**ASSIGNMENT**. Select every line containing the word "комнатная" from the material, and copy those lines.

**DATASET EXTRACT**.
-- Opening Marker --
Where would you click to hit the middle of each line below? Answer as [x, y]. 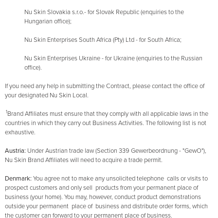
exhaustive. [20, 133]
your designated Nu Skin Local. [47, 96]
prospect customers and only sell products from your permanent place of [101, 188]
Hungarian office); [48, 22]
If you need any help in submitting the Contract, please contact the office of [105, 86]
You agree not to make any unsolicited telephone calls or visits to [121, 179]
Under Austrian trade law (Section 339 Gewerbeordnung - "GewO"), [117, 151]
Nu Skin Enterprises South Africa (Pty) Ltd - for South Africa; [103, 40]
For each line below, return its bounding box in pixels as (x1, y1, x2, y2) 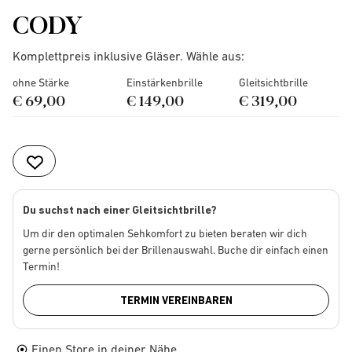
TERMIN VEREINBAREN (119, 294, 233, 306)
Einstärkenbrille (126, 76, 203, 89)
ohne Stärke (13, 76, 69, 89)
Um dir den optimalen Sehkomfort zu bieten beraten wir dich (23, 227, 307, 240)
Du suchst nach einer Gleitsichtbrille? (23, 203, 217, 216)
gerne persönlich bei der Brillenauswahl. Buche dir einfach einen (23, 244, 328, 256)
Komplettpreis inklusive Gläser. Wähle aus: (13, 49, 244, 63)
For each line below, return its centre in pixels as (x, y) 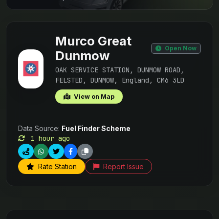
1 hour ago (48, 138)
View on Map (93, 97)
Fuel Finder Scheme (96, 128)
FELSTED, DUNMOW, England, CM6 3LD (120, 80)
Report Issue (122, 166)
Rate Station (56, 166)
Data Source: (40, 128)
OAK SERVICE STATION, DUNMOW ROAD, (120, 70)
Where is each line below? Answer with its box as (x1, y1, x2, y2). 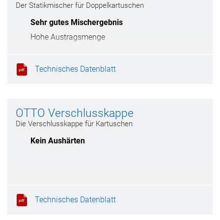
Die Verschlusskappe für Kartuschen (16, 119, 133, 128)
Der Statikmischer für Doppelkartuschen (16, 1, 144, 10)
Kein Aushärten (30, 136, 85, 145)
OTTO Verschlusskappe (16, 107, 134, 120)
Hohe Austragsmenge (30, 32, 105, 42)
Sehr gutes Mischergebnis (30, 18, 123, 27)
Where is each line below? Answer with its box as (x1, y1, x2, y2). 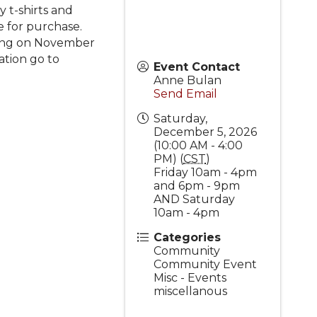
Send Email (154, 87, 218, 100)
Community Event (154, 258, 258, 271)
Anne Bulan (154, 74, 222, 87)
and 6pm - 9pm (154, 179, 241, 192)
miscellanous (154, 284, 228, 298)
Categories (154, 231, 221, 244)
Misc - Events (154, 271, 227, 284)
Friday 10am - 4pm (154, 166, 258, 179)
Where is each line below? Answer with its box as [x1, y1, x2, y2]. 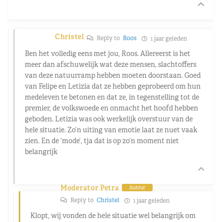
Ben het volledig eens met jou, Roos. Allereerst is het [25, 49, 190, 58]
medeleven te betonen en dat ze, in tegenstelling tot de [25, 92, 199, 102]
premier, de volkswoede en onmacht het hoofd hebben [25, 103, 198, 112]
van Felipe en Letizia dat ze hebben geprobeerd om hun [25, 81, 201, 91]
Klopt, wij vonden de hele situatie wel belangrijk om [30, 211, 196, 220]
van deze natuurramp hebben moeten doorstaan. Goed [25, 70, 201, 80]
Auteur [129, 184, 145, 191]
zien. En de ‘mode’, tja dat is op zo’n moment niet [25, 136, 179, 145]
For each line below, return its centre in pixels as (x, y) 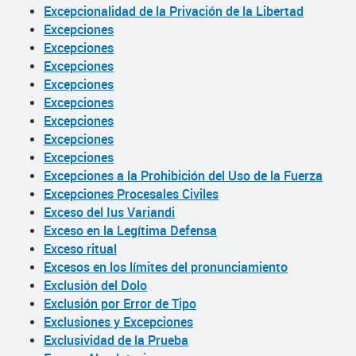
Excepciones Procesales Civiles (131, 194)
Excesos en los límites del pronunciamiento (166, 267)
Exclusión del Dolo (95, 285)
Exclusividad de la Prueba (116, 340)
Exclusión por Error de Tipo (120, 304)
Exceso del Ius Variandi (109, 212)
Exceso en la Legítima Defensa (130, 230)
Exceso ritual (80, 249)
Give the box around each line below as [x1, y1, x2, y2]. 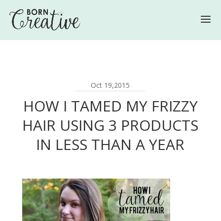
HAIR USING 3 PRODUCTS [22, 115, 199, 135]
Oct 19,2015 [91, 80, 130, 90]
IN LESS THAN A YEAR [36, 134, 185, 154]
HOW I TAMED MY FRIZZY [23, 96, 198, 116]
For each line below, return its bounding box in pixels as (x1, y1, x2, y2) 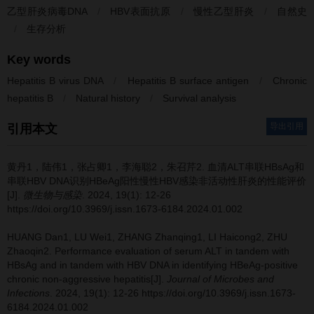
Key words (7, 53, 71, 67)
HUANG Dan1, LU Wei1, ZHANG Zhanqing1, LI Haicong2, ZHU (7, 231, 287, 243)
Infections (7, 287, 50, 299)
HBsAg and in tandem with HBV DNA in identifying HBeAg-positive (7, 259, 298, 271)
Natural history (76, 93, 140, 104)
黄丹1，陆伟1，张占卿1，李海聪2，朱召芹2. (7, 161, 207, 172)
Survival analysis (163, 93, 236, 104)
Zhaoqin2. (7, 245, 55, 257)
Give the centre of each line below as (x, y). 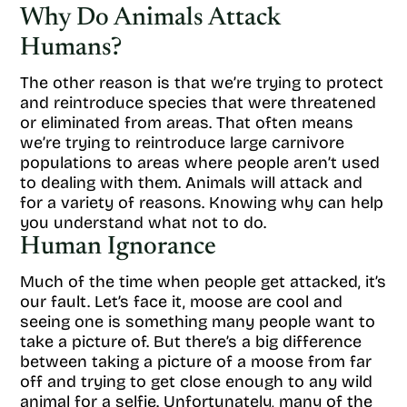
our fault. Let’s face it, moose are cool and (181, 302)
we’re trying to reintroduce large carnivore (182, 143)
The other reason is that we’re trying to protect (202, 83)
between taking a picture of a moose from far (196, 362)
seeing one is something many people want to (198, 322)
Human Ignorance (118, 247)
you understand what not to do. (143, 223)
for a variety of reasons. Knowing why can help (202, 203)
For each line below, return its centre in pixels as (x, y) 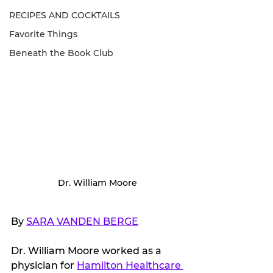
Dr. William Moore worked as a (87, 250)
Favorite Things (43, 34)
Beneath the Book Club (61, 53)
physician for (44, 265)
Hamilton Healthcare (130, 265)
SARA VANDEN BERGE (82, 221)
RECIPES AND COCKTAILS (65, 15)
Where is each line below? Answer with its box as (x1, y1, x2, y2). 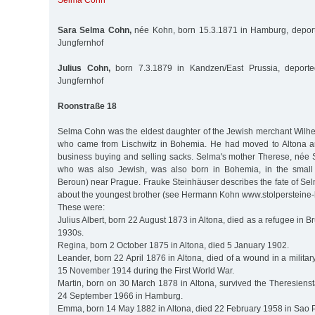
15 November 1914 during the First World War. (58, 265, 239, 276)
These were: (58, 202, 110, 212)
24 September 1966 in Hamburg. (58, 290, 183, 301)
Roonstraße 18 (58, 101, 117, 111)
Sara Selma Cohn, (58, 25, 131, 35)
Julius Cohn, (58, 63, 110, 73)
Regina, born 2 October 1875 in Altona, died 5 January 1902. (58, 240, 294, 250)
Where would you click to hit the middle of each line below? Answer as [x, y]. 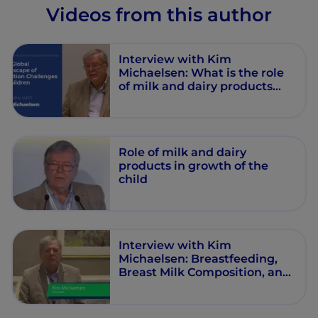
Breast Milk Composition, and [205, 272]
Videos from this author [159, 14]
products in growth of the [194, 166]
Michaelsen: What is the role [202, 72]
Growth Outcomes [172, 286]
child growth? [159, 99]
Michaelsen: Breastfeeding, [198, 259]
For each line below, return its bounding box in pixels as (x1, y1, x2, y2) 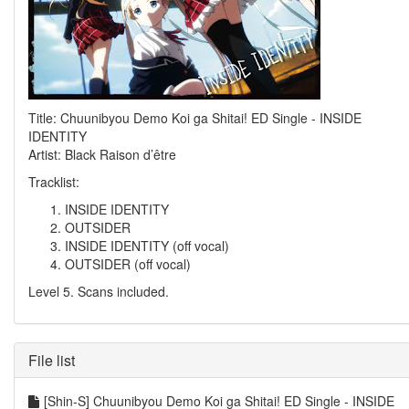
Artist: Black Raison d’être (28, 145, 176, 163)
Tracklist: (28, 173, 79, 191)
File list (28, 350, 75, 371)
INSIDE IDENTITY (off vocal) (65, 236, 229, 255)
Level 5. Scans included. (28, 282, 169, 300)
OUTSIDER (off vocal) (65, 255, 191, 273)
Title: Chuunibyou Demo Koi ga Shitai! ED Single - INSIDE (28, 109, 362, 127)
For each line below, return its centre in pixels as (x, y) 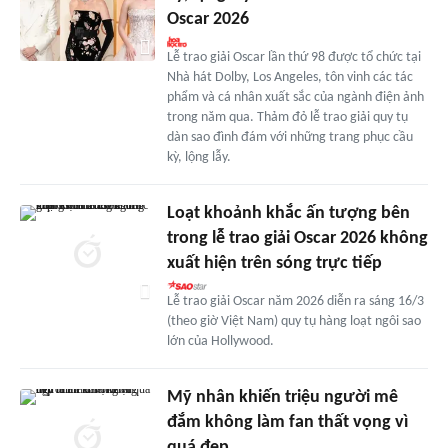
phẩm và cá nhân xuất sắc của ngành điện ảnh (295, 97)
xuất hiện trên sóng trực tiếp (274, 263)
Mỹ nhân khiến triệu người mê (282, 397)
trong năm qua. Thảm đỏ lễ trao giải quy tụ (287, 117)
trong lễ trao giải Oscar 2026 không (297, 238)
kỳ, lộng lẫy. (198, 157)
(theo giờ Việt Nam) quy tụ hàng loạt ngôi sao (293, 321)
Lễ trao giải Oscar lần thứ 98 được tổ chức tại (293, 57)
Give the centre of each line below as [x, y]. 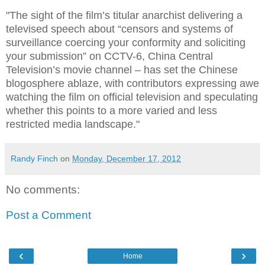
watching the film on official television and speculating [132, 97]
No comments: [43, 189]
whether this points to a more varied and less [112, 110]
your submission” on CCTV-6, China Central [109, 56]
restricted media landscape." [73, 124]
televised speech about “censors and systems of [119, 29]
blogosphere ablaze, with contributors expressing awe [132, 83]
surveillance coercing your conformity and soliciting [126, 42]
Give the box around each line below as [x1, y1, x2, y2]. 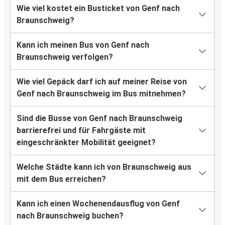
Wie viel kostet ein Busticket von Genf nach [17, 4, 180, 14]
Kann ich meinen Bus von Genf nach [17, 40, 149, 50]
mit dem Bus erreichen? [17, 174, 106, 184]
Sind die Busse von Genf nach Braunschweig [17, 114, 182, 124]
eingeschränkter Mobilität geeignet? [17, 138, 156, 148]
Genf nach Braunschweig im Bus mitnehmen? [17, 89, 186, 99]
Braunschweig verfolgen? [17, 52, 113, 62]
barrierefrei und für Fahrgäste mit [17, 126, 146, 136]
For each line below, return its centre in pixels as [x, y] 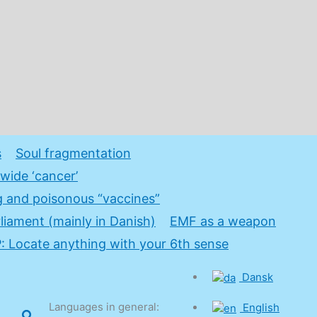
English [261, 307]
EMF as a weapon [223, 221]
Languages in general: [104, 306]
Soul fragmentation [73, 153]
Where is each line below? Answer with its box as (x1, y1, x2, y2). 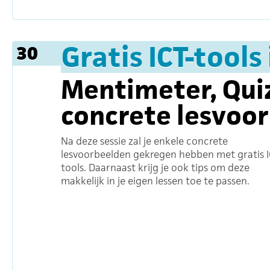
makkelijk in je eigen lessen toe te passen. (61, 174, 250, 187)
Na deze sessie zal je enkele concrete (61, 134, 228, 148)
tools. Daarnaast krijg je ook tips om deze (61, 161, 250, 174)
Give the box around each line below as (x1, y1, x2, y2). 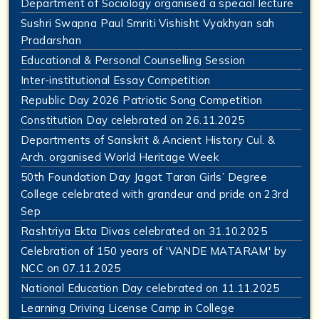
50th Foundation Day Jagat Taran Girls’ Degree (21, 170, 267, 184)
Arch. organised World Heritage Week (21, 150, 219, 164)
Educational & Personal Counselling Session (21, 53, 246, 68)
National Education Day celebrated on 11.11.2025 (21, 281, 280, 296)
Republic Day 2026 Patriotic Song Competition (21, 93, 263, 108)
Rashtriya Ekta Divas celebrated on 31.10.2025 (21, 224, 267, 239)
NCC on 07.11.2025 (21, 261, 121, 276)
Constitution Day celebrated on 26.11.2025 (21, 113, 245, 127)
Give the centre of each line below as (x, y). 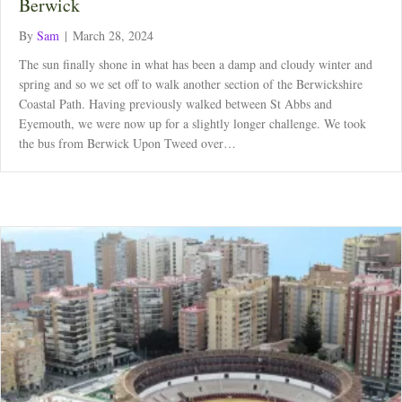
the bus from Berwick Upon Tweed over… (127, 143)
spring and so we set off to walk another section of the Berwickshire (191, 83)
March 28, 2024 (113, 35)
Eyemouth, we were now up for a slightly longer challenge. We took (192, 123)
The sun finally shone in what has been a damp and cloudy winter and (196, 64)
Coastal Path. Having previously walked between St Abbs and (175, 103)
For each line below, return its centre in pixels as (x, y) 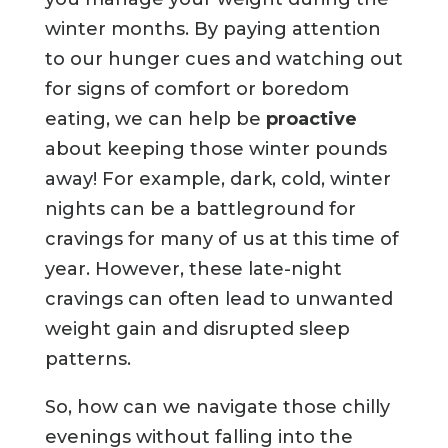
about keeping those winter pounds (215, 149)
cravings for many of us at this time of (221, 239)
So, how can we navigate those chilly (217, 407)
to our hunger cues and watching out (223, 59)
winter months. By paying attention (212, 29)
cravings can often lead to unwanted (218, 299)
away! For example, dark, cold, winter (217, 179)
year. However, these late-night (193, 269)
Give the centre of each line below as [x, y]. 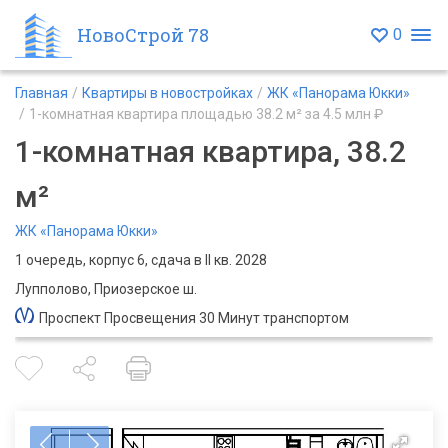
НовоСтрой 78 [143, 34]
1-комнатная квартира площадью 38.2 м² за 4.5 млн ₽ [206, 114]
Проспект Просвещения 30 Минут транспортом [194, 318]
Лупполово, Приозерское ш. [106, 289]
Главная [41, 93]
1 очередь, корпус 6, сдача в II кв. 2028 [141, 260]
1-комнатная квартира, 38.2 [210, 151]
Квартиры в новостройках [167, 93]
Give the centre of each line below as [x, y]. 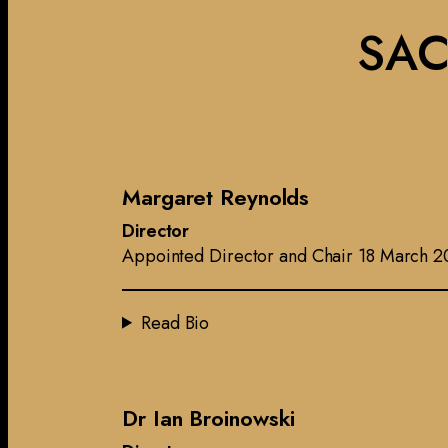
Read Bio [175, 322]
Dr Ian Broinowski [209, 417]
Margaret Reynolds [216, 196]
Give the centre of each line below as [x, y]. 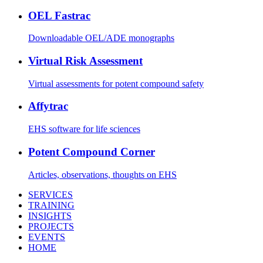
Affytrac [48, 106]
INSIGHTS [50, 215]
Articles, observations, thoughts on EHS [102, 174]
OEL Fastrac [59, 15]
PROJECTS [51, 226]
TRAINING [51, 205]
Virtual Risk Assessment [85, 60]
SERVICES [50, 194]
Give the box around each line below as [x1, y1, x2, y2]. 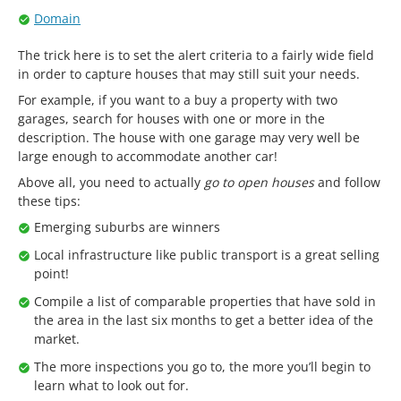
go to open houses [204, 173, 314, 191]
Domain [34, 9, 81, 27]
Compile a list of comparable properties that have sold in [34, 292, 376, 310]
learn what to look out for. [34, 376, 189, 394]
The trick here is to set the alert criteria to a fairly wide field [18, 46, 374, 64]
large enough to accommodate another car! [18, 147, 277, 165]
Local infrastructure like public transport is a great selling [34, 245, 380, 263]
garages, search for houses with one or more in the [18, 109, 325, 127]
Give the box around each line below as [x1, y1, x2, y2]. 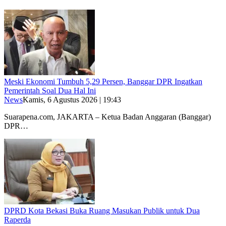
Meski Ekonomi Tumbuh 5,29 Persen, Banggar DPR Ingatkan [4, 77, 202, 86]
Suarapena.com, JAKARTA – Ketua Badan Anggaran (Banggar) [4, 112, 211, 121]
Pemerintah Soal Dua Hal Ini [4, 86, 96, 95]
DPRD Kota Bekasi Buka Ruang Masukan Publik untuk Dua [4, 206, 200, 215]
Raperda [4, 215, 31, 224]
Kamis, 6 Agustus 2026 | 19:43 [23, 95, 121, 104]
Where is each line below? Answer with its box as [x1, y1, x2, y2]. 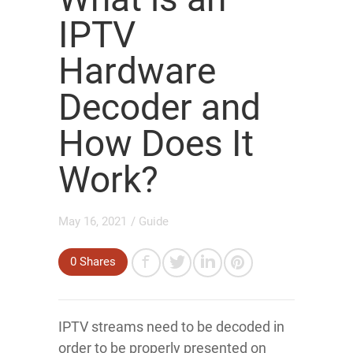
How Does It [58, 122, 254, 165]
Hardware [58, 50, 216, 92]
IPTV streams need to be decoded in [58, 318, 284, 335]
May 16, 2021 [58, 214, 127, 229]
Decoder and [58, 86, 261, 128]
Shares [76, 255, 116, 269]
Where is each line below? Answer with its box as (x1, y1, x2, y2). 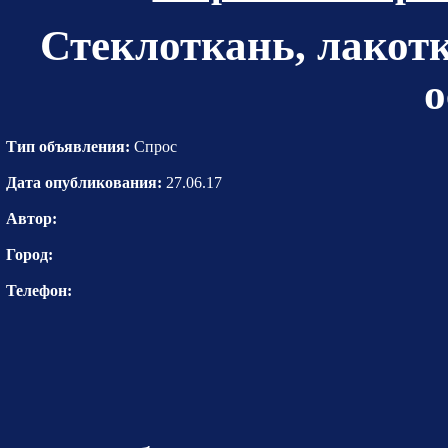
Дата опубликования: (6, 173, 162, 191)
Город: (6, 245, 53, 263)
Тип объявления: (6, 137, 130, 155)
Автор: (6, 209, 57, 227)
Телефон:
-- Closing Marker --
**TASK RESPONSE**.
1-комнатная квартира площадью 38.2 м² за 4.5 млн ₽ [206, 114]
1-комнатная квартира, 38.2 [210, 151]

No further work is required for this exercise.